The Property Strategy
Property rights can be described many ways. They can be described as a legal or moral concept. They can be thought of as an economic or political concept. However, respect for property is fundamentally a strategy to avoid conflict that arises from competition over scarce resources. To understand property rights better let’s consider a game from game theory called the Hawk-Dove game also know as the War of Attrition.
In the Hawk-Dove game two players are in competition for a valued resource. Each turn a player can either share or take all. The take strategy is called hawk and the share strategy is called dove. Thus, the name of the game.
If both players share, then they share equally. If both players take, then they fight over the resource and both lose the resource and injure each other in battle. If one shares and the other takes the taker takes all and the sharer loses the resource.
It would be best if everyone just shared and played the dove strategy. There would be no conflict. Everyone would be better off and people could live in a Rousseau inspired communist paradise. The problem is a population of doves can be invaded by even a small population of hawks. Hawks can enter a population of pure doves and take resources at the expense of the doves, and the doves will not fight back.
Considering this it might seem the best strategy for the individual is the hawk because the dove will always lose to the hawk. The problem with the hawk strategy is hawks get hurt from fighting each other. In populations that have lots of hawks, the hawk strategy will lose fitness to battles with other hawks.

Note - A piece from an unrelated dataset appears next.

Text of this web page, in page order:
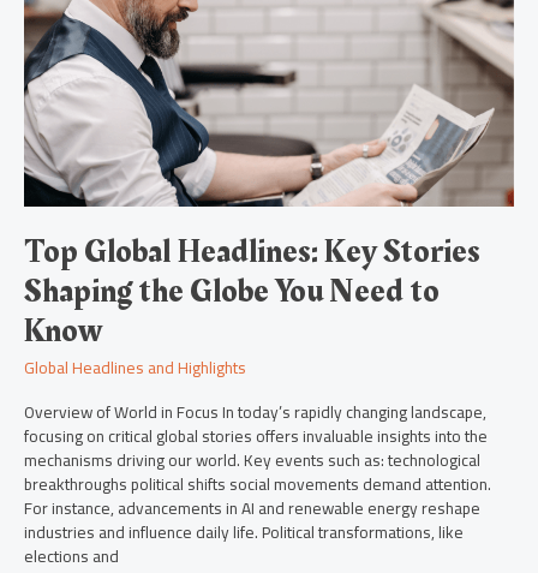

If the game is played again and again iteratively by many players, and losing strategies are replaced with winning strategies in proportion to their success, there is an equilibrium that the population with tend to approach. That is, if there are too many hawks, the hawks will lose more fitness in battle compared to the doves. However, if there are two many doves the doves will lose out to the taking hawks and the hawks will start to replace doves.
This seems like a dark conclusion. Maybe Thomas Hobbs was right, that in a state of nature, animals or humans battle for resources and are in a state of war with each other.
However, if it is sometimes beneficial to be a dove and other times a hawk maybe a mixed strategy would be best. A strategy that sometimes plays as a dove but other times plays as a hawk might be a winning strategy. However any amount of hawk vs. hawk interactions will decrease the overall fitness of the whole population. So a mixed strategy that reduced the probability of conflict would be great.
One such mixed strategy is called the bourgeois strategy. This strategy plays like a hawk when they are the incumbent owner of the resource and plays like a dove if they are an interloper.
Bourgeois will take from doves if the bourgeois are the incumbent owners. However the bourgeois will share with doves when the dove is incumbent. Bourgeois will fight with hawks if the bourgeois is the incumbent and yield to the hawk if the hawk is incumbent.
John Maynard Smith called this strategy the bourgeois strategy because it is the behaviour of respecting property. I call this strategy the “property strategy”.
Fundamentally respecting property is the behaviour of yielding to incumbent owners and defending one’s own incumbent ownership against interlopers.
Similar to how if all players adopt the dove strategy there is no conflict, if all players adopt the bourgeois strategy there would also be no conflict. This is because when all players are bourgeois interlopers always yield to incumbents. Yet, even if there are hawks in the population, fitness loss to battling can be minimized, by only fighting when protecting ownership. The bourgeois punish hawks for taking owned resources. So this strategy avoids unnecessary conflict without allowing the hawks to take all the resources.
Because, the bourgeois strategy avoids conflict it does better than a pure hawk strategy. Yet because, the bourgeois strategy will not let a hawk take all, it does better than dove when hawks are around. The bourgeois strategy is compatible with dove yet can’t be easily invaded by hawks. So bourgeois is evolutionary stable. It is what game theorists call an Evolutionary Stable Strategy or ESS. This means there is a good chance for the property strategy to naturally emerge and remain stable in response to conflict over scarce resource.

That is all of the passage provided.